# Self-Attention and Positional Encoding

Prior to the introduction of _attention mechanism_, it was common practice in deep learning to use CNNs or RNNs to encode sequences. However, now with attention mechanisms in the scene, imagine feeding a sequence of tokens into an attention mechanism such that at each step, each token has its own query, keys, and values. Here, when computing the value of a token's representation at the next layer, the token can attend (via its query vector) to each other token (matching based on their key vectors). Using the full set of query-key compatibility scores, we can compute, for each token, a representation building the appropriate weighted sum over the other tokens.
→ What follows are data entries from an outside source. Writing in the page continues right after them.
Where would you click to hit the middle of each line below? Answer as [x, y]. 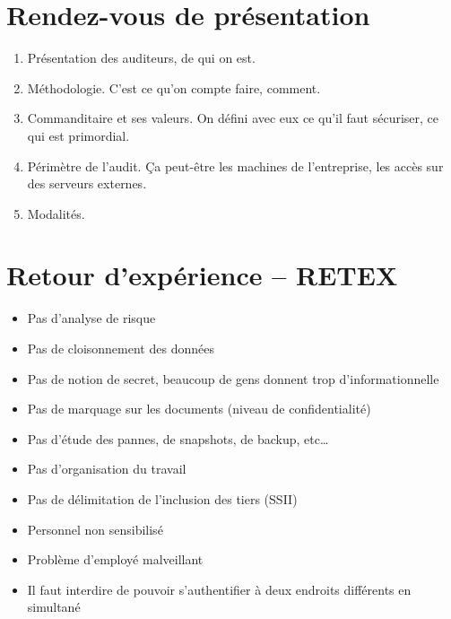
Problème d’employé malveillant [115, 559]
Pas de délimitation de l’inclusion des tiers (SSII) [162, 498]
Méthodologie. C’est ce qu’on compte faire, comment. [174, 87]
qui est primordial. [78, 135]
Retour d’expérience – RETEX [202, 275]
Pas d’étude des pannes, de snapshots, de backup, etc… [178, 438]
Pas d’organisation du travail [107, 469]
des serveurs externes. [87, 183]
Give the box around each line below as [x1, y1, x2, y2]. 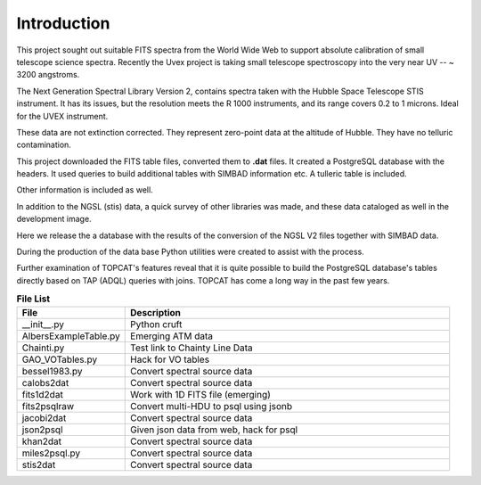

Because each token is attending to each other token (unlike the case where decoder steps attend to encoder steps), such architectures are typically described as _self-attention_ models, sometimes also referred as _infra-attention_ model.  

In [1]:
import math
import torch
from torch import nn
from d2l import torch as d2l

## Self-Attention

Using multi-head attention, the following code snippet computes the self-attention of a tensor with shape (batch size, number of time steps or sequence length in tokens,_d_). The output tensor has the same shape.

In [2]:
num_hiddens, num_heads = 100, 5
attention = d2l.MultiHeadAttention(num_hiddens, num_heads, 0.5)
batch_size, num_queries, valid_lens = 2, 4, torch.tensor([3, 2])
X = torch.ones((batch_size, num_queries, num_hiddens))
d2l.check_shape(attention(X, X, X, valid_lens),
                (batch_size, num_queries, num_hiddens))